This is a brief example of using LLM sentence embedding to decide the UCS category for a sound, based on a text description.

Background: UCS

UCS is a standard category/subject-name schedule for libraries of general sound effects, and a corresponding file naming system to allow files categornized with UCS can be organized and collated.

There are 762 UCS categories with two levels of heirarchy: general Categories such as AMBIENCE, FOLEY or WOOD, and then SubCategories within these. Subcategories of FOLEY, for example, include CLOTH, PROP and HANDS. Individual categories are identified with a concatenation of these, the HANDS subcategory of the FOLEY category becomes "FOLYHand", the subcategory's CatID.

The definition document for UCS contains Explanations for each subcategory to aid a categorizer in selecting the appropriate subcategory for a particular sound, along with a long list of Synonyms. For example, the "FOLYHand" subcategory has the following explanation:

Used for 'performed' official and very clean Foley done to picture. For your own wild recordings use FOOTSTEPS and OBJECT categories.

And synonymns are:

"clapping", "flicking", "grab", "grasping", "handle", "pat", "patting", "rubbing", "scratching", "set", "shaking", "slapping", "snapping", "touching"

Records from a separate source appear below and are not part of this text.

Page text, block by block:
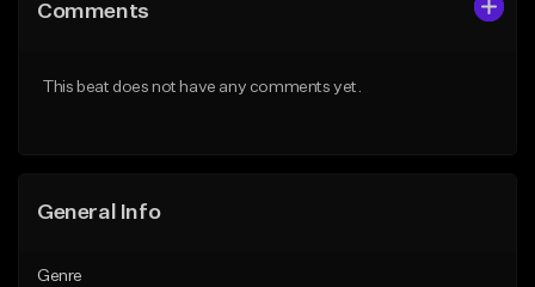
Like Beat
Comments
This beat does not have any comments yet.
General Info
Genre
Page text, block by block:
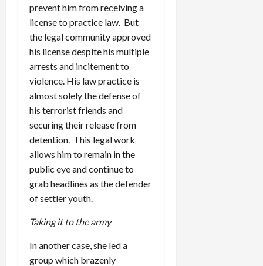
prevent him from receiving a
license to practice law. But
the legal community approved
his license despite his multiple
arrests and incitement to
violence. His law practice is
almost solely the defense of
his terrorist friends and
securing their release from
detention. This legal work
allows him to remain in the
public eye and continue to
grab headlines as the defender
of settler youth.
Taking it to the army
In another case, she led a
group which brazenly
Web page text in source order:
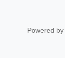
Powered by
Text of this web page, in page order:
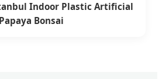
Indoor Plastic Artificial
Papaya Bonsai
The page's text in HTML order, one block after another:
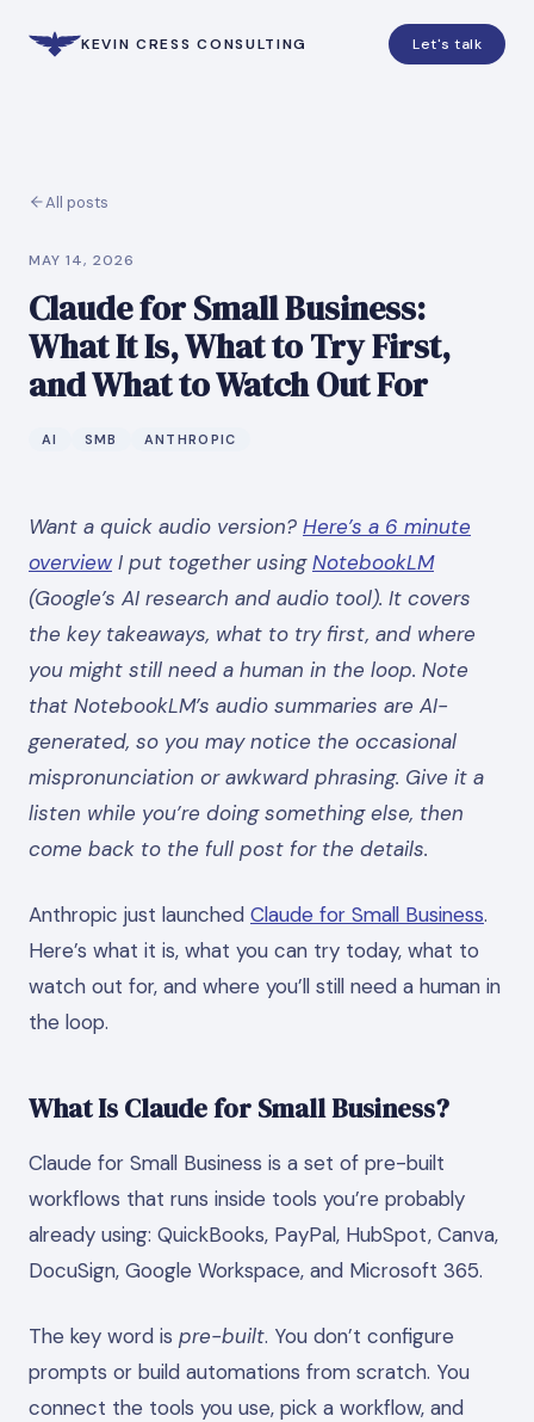
KEVIN CRESS CONSULTING Let's talk
All posts
MAY 14, 2026
Claude for Small Business:
What It Is, What to Try First,
and What to Watch Out For
AI SMB ANTHROPIC
Want a quick audio version? Here’s a 6 minute
overview I put together usingNotebookLM
(Google’s AI research and audio tool). It covers
the key takeaways, what to try first, and where
you might still need a human in the loop. Note
that NotebookLM’s audio summaries are AI-
generated, so you may notice the occasional
mispronunciation or awkward phrasing. Give it a
listen while you’re doing something else, then
come back to the full post for the details.
Anthropic just launched Claude for Small Business.
Here’s what it is, what you can try today, what to
watch out for, and where you’ll still need a human in
the loop.
What Is Claude for Small Business?
Claude for Small Business is a set of pre-built
workflows that runs inside tools you’re probably
already using: QuickBooks, PayPal, HubSpot, Canva,
DocuSign, Google Workspace, and Microsoft 365.
The key word is pre-built. You don’t configure
prompts or build automations from scratch. You
connect the tools you use, pick a workflow, and
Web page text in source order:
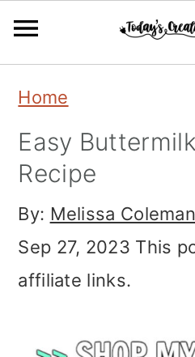
primary
navigation
main
content
primary
sidebar
Home
Easy
Recipe
By: Melissa Coleman
Sep 27, 2023 This
affiliate links.

The Problem: Choosing the appropriate UCS category for a sound

Explanations and Synonyms are meant to be human-readable. If a file's name or metadata description contains a synonymn this may mean the file falls within that category but often does not. For example, the synonym "fire" appears in the subcategory ALARM-BELL, ALARM-BUZZER, ALARM-SIREN, AMBIENCE-EMERGENCY and several others. The plain-English meaning of the sound, as given by its name and Explanations, must be considered.

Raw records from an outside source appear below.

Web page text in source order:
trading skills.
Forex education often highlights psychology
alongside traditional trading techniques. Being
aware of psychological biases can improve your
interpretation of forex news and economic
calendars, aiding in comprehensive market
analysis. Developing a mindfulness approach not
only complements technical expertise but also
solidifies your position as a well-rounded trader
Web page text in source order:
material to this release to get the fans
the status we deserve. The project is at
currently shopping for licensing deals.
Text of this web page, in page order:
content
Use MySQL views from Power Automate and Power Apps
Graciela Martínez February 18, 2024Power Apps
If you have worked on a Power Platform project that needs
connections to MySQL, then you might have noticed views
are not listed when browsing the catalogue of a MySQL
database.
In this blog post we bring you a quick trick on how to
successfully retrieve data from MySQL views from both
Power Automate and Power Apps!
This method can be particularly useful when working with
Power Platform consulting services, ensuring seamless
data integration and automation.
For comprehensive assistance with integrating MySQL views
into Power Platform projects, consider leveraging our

This is an obvious application for a sentence embedding, which can reduce the explanations for an individual subcategory to a tensor which can then be compared with a corresponding tensor derived from the sound's text description.

The Implementation Plan

We'll create a function that accepts the text description of a sound file and returns a list of CatIDs sorted in order of how much each one is most appropriate, given the description.

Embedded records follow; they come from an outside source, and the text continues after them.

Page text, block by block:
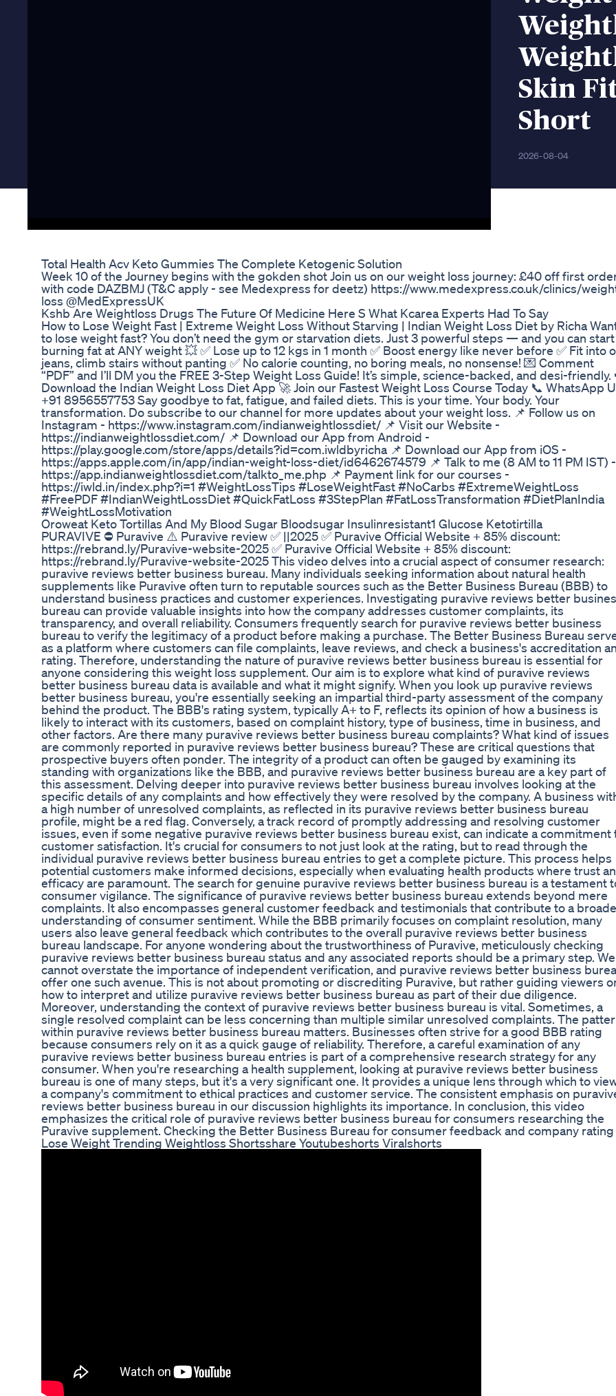
Skin
Short
2026-08-04
Total Health Acv Keto Gummies The Complete Ketogenic Solution
Week 10 of the Journey begins with the gokden shot Join us on our weight loss journey: £40 off first
with code DAZBMJ (T&C apply - see Medexpress for deetz) https://www.medexpress.co.uk/clinics/
loss @MedExpressUK
Kshb Are Weightloss Drugs The Future Of Medicine Here S What Kcarea Experts Had To Say
How to Lose Weight Fast | Extreme Weight Loss Without Starving | Indian Weight Loss Diet by Richa
to lose weight fast? You don’t need the gym or starvation diets. Just 3 powerful steps — and you can start
burning fat at ANY weight 💥 ✅ Lose up to 12 kgs in 1 month ✅ Boost energy like never before ✅ Fit into
jeans, climb stairs without panting ✅ No calorie counting, no boring meals, no nonsense! 💌 Comment
“PDF” and I’ll DM you the FREE 3-Step Weight Loss Guide! It’s simple, science-backed, and desi-friendly.
Download the Indian Weight Loss Diet App 🚀 Join our Fastest Weight Loss Course Today 📞 WhatsApp
+91 8956557753 Say goodbye to fat, fatigue, and failed diets. This is your time. Your body. Your
transformation. Do subscribe to our channel for more updates about your weight loss. 📌 Follow us on
Instagram - https://www.instagram.com/indianweightlossdiet/ 📌 Visit our Website -
https://indianweightlossdiet.com/ 📌 Download our App from Android -
https://play.google.com/store/apps/details?id=com.iwldbyricha 📌 Download our App from iOS -
https://apps.apple.com/in/app/indian-weight-loss-diet/id6462674579 📌 Talk to me (8 AM to 11 PM IST) -
https://app.indianweightlossdiet.com/talkto_me.php 📌 Payment link for our courses -
https://iwld.in/index.php?i=1 #WeightLossTips #LoseWeightFast #NoCarbs #ExtremeWeightLoss
#FreePDF #IndianWeightLossDiet #QuickFatLoss #3StepPlan #FatLossTransformation #DietPlanIndia
#WeightLossMotivation
Oroweat Keto Tortillas And My Blood Sugar Bloodsugar Insulinresistant1 Glucose Ketotirtilla
PURAVIVE ⛔ Puravive ⚠️ Puravive review ✅ ||2025 ✅ Puravive Official Website + 85% discount:
https://rebrand.ly/Puravive-website-2025 ✅ Puravive Official Website + 85% discount:
https://rebrand.ly/Puravive-website-2025 This video delves into a crucial aspect of consumer research:
puravive reviews better business bureau. Many individuals seeking information about natural health
supplements like Puravive often turn to reputable sources such as the Better Business Bureau (BBB) to
understand business practices and customer experiences. Investigating puravive reviews better
bureau can provide valuable insights into how the company addresses customer complaints, its
transparency, and overall reliability. Consumers frequently search for puravive reviews better business
bureau to verify the legitimacy of a product before making a purchase. The Better Business Bureau
as a platform where customers can file complaints, leave reviews, and check a business's accreditation
rating. Therefore, understanding the nature of puravive reviews better business bureau is essential for
anyone considering this weight loss supplement. Our aim is to explore what kind of puravive reviews
better business bureau data is available and what it might signify. When you look up puravive reviews
better business bureau, you're essentially seeking an impartial third-party assessment of the company
behind the product. The BBB's rating system, typically A+ to F, reflects its opinion of how a business is
likely to interact with its customers, based on complaint history, type of business, time in business, and
other factors. Are there many puravive reviews better business bureau complaints? What kind of issues
are commonly reported in puravive reviews better business bureau? These are critical questions that
prospective buyers often ponder. The integrity of a product can often be gauged by examining its
standing with organizations like the BBB, and puravive reviews better business bureau are a key part of
this assessment. Delving deeper into puravive reviews better business bureau involves looking at the
specific details of any complaints and how effectively they were resolved by the company. A business
a high number of unresolved complaints, as reflected in its puravive reviews better business bureau
profile, might be a red flag. Conversely, a track record of promptly addressing and resolving customer
issues, even if some negative puravive reviews better business bureau exist, can indicate a commitment
customer satisfaction. It's crucial for consumers to not just look at the rating, but to read through the
individual puravive reviews better business bureau entries to get a complete picture. This process helps
potential customers make informed decisions, especially when evaluating health products where trust
efficacy are paramount. The search for genuine puravive reviews better business bureau is a testament
consumer vigilance. The significance of puravive reviews better business bureau extends beyond mere
complaints. It also encompasses general customer feedback and testimonials that contribute to a
understanding of consumer sentiment. While the BBB primarily focuses on complaint resolution, many
users also leave general feedback which contributes to the overall puravive reviews better business
bureau landscape. For anyone wondering about the trustworthiness of Puravive, meticulously checking
puravive reviews better business bureau status and any associated reports should be a primary step. We
cannot overstate the importance of independent verification, and puravive reviews better business
offer one such avenue. This is not about promoting or discrediting Puravive, but rather guiding viewers
how to interpret and utilize puravive reviews better business bureau as part of their due diligence.
Moreover, understanding the context of puravive reviews better business bureau is vital. Sometimes, a
single resolved complaint can be less concerning than multiple similar unresolved complaints. The
within puravive reviews better business bureau matters. Businesses often strive for a good BBB rating
because consumers rely on it as a quick gauge of reliability. Therefore, a careful examination of any
puravive reviews better business bureau entries is part of a comprehensive research strategy for any
consumer. When you're researching a health supplement, looking at puravive reviews better business
bureau is one of many steps, but it's a very significant one. It provides a unique lens through which to
a company's commitment to ethical practices and customer service. The consistent emphasis on
reviews better business bureau in our discussion highlights its importance. In conclusion, this video
emphasizes the critical role of puravive reviews better business bureau for consumers researching the
Puravive supplement. Checking the Better Business Bureau for consumer feedback and company rating
Lose Weight Trending Weightloss Shortsshare Youtubeshorts Viralshorts
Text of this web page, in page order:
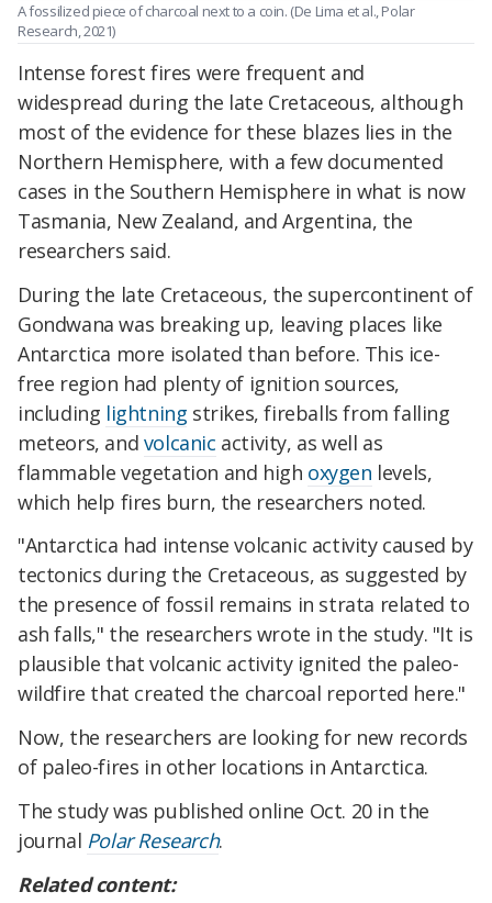
A fossilized piece of charcoal next to a coin. (De Lima et al., Polar
Research, 2021)
Intense forest fires were frequent and
widespread during the late Cretaceous, although
most of the evidence for these blazes lies in the
Northern Hemisphere, with a few documented
cases in the Southern Hemisphere in what is now
Tasmania, New Zealand, and Argentina, the
researchers said.
During the late Cretaceous, the supercontinent of
Gondwana was breaking up, leaving places like
Antarctica more isolated than before. This ice-
free region had plenty of ignition sources,
including lightning strikes, fireballs from falling
meteors, and volcanic activity, as well as
flammable vegetation and high oxygen levels,
which help fires burn, the researchers noted.
"Antarctica had intense volcanic activity caused by
tectonics during the Cretaceous, as suggested by
the presence of fossil remains in strata related to
ash falls," the researchers wrote in the study. "It is
plausible that volcanic activity ignited the paleo-
wildfire that created the charcoal reported here."
Now, the researchers are looking for new records
of paleo-fires in other locations in Antarctica.
The study was published online Oct. 20 in the
journal Polar Research.
Related content:
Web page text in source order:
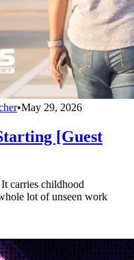
•May 29, 2026
[Guest
carries childhood
lot of unseen work

In order to do this we need to do the following:

  1. Get the UCS category list
  2. Get a sentence embedding LLM
  3. Calculate an embedding for each UCS category that vectorizes its lingustic meaning for the model
  4. Calculate the embedding for the file to categorize
  5. Calculate the similarity score for each category embedding with regard to the given file description
  6. Sort the CatIDs by this score and return them

Get UCS category list

I've made JSON lists of the UCS categories, explanations and synonyms on GitHub, based on Tim Nielsen's Excel database in all of the available languages. We just need English for this example so we can download it directly:

In [1]:
! curl -o "ucs-en.json" "https://raw.githubusercontent.com/iluvcapra/ucs-community/refs/heads/master/json/en.json"
  % Total    % Received % Xferd  Average Speed   Time    Time     Time  Current
                                 Dload  Upload   Total   Spent    Left  Speed
100  426k  100  426k    0     0   929k      0 --:--:-- --:--:-- --:--:--  931k
In [2]:
import json

with open("ucs-en.json") as f:
    ucs = json.load(f)

print("CatID:", ucs[0]['CatID'])
print("Explanations:", ucs[0]['Explanations'])
CatID: AIRBrst
Explanations: Sharp air releases, pressure releases, a tennis call can popping open, a fire extinguisher

Now that we've downloaded the list, we can load the categories and their definitions. The definitions are stored in the JSON as a list of dictionaries.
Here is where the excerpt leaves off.